◆ Directions:
Beginning at the line containing "career in entertainment." in the material below and ending at the line containing "we needed an", return each line exactly and add nothing.

::::::::

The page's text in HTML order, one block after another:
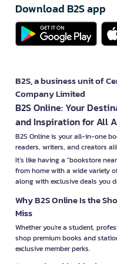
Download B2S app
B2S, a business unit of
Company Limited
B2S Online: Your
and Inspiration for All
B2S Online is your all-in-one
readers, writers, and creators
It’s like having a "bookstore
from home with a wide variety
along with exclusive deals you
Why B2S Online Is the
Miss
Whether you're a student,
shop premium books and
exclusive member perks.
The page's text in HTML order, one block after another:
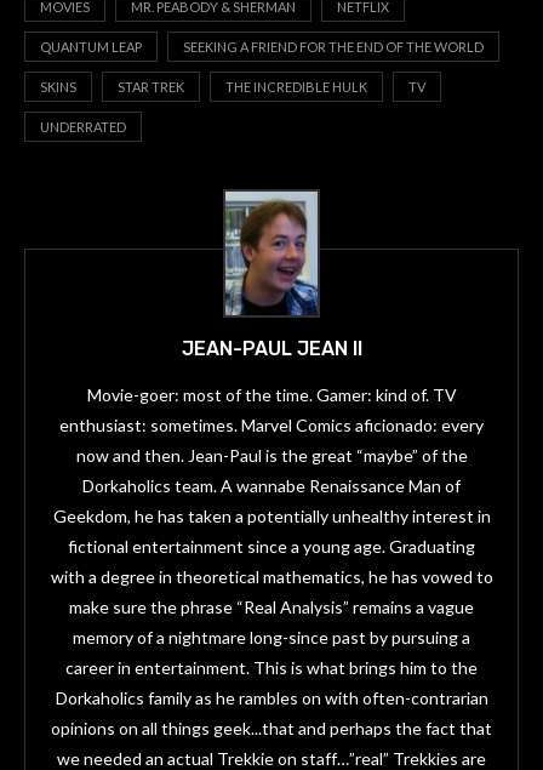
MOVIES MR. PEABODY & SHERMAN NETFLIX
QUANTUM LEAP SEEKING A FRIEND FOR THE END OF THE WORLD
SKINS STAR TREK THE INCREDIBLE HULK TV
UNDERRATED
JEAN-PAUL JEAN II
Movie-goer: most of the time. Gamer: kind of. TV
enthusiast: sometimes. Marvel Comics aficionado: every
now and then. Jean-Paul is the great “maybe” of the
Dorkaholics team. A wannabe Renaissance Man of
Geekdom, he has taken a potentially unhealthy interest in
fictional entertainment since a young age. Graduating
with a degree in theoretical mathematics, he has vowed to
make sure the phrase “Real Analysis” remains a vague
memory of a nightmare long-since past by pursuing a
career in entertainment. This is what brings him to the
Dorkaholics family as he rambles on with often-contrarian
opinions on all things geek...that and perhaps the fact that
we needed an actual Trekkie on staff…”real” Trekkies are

::::::::

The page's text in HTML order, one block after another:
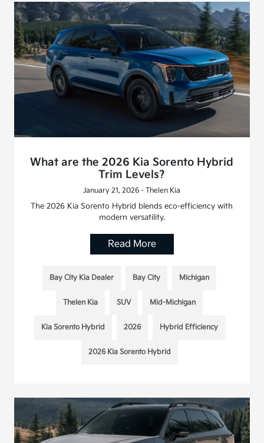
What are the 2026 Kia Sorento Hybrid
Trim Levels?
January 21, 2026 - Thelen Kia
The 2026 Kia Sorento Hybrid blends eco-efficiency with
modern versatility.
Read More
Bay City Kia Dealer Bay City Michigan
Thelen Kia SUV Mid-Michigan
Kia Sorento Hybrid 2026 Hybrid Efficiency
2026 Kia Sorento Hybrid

::::::::

◆ Result:
career in entertainment. This is what brings him to the
Dorkaholics family as he rambles on with often-contrarian
opinions on all things geek...that and perhaps the fact that
we needed an actual Trekkie on staff…”real” Trekkies are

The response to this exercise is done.